Hi Thro, thank you so much for your reply.

So to answer some of the points you mentioned

The server has 2 x 12c 24t CPU’s so 24 physical cores and 48 threads and is currently running 2 production vms one with 16 cores (sql) and one with 8 (an application server), it also has 256gb of ram installed and 8 1tb hp ssds in raid 50. We are will within the hardware limits of the host server.

It was configured with the raid and this version of EXSi before I started working here and its what they had license for. I then setup the new VMs for a new ERP software on it

You may be right about the age of the hypervisor and server 2019. Your suggestion of switching to Hyper-V is well received, I had suggested that myself and was going to start testing on another server we have and see if I can convert the VM to hyper V (I know I can just build a new VM and move the database files over but I don’t want to rebuild the app server if I can avoid it, it was a bloody pain to setup, I would rather convert if I can)

The idea being if I can convert the virtual disks and spin them up on the Hyper-V host then I can reconfigure the production host to the latest version of Hyper-V and migrate them back. I also have a lot more experience with Hyper-V than ESXi and so I’m more comfortable with it.

I will have a look into the setting and metrics in ESXi you mentioned and see if they help. Given I cant go buying more licensing at the moment for newer ESXi versions, there may be some limitations I can’t overcome, as you pointed out.

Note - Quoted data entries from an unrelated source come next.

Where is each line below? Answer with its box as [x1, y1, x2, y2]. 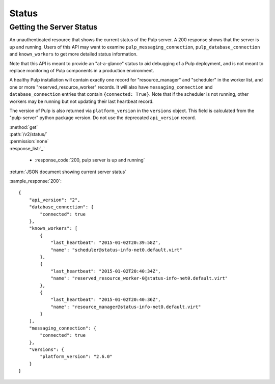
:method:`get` [9, 124, 38, 130]
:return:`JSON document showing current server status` [9, 169, 127, 175]
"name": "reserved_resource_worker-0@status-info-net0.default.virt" [50, 276, 228, 281]
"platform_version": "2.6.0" [40, 354, 113, 360]
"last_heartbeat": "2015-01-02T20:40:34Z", [50, 268, 161, 274]
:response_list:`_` [9, 145, 45, 151]
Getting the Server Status [9, 22, 98, 32]
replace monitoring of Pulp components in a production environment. [9, 67, 154, 73]
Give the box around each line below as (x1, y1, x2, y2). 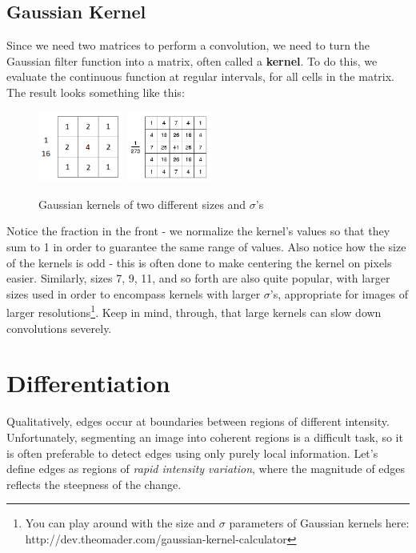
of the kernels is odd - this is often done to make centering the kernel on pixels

I will let you know what I find.

Yeah, I’m actually in a similar situation here - free ESXi installs in a lot of sites (we were a vSphere shop with a lot of shitty little remote sites that couldn’t justify vSphere). This was from before HyperV was a thing.

Not sure if you’re aware, but ESXi itself is free/no support from VMware, not sure if there is a pay license for it, that’s normally associated with vSphere/vCenter server which does the control/central logging/license server, etc.

If you’re running ESXi standalone, it may well be a FREE UPGRADE for you, as you may well be on the free license. If you have no vCenter, I’d suggest this may be the case?

If you have VMware support subscription (and vCenter/vSphere) I believe upgrades are included.

Virtual disks can be converted, either offline with Starwinds v2v converter, or sort of on-line using Microsoft SCVMM and vCenter server.

vCenter is available as an eval for 60 days, you’ve (maybe?) had contact with SCVMM before if you’ve run hyper-v with multiple hosts in a cluster (it’s Microsofts equivalent product to vSphere).

Basically you can add your vSphere cluster to SCVMM, and it can handle migration of VMs. Not whilst running unfortunately, but it will automate disk conversions, etc.

We do run vSphere, and before they hired me (more for my experience with the ERP software than my IT admin experience, although I do alright most of the time) they had a contract with a small local IT company that managed and maintained all their servers for them and did all the other general IT stuff like client setup, support, networking, etc.

There annual spend with them had got to the point where it made sense to hire someone full time and that’s where I came in.

We still have them on contract but now only as a backup to me and to assist me where needed, I contacted them previously about this issue.
I called them again today and mentioned some of the points you raised and asked why we where on such and old version and he told me that it was to maintain the compatibility to migrate VM’s to some of the older servers we have for failover purposes.

So that’s a reason I guess. He is going to help me look into the stuff you suggested to look at in esxi and then do the Hyper-V tests, he thinks we can restore/convert the VMware stuff to Hyper-V from within Veeam Backup which should make life a little easier.

This topic was automatically closed 273 days after the last reply. New replies are no longer allowed.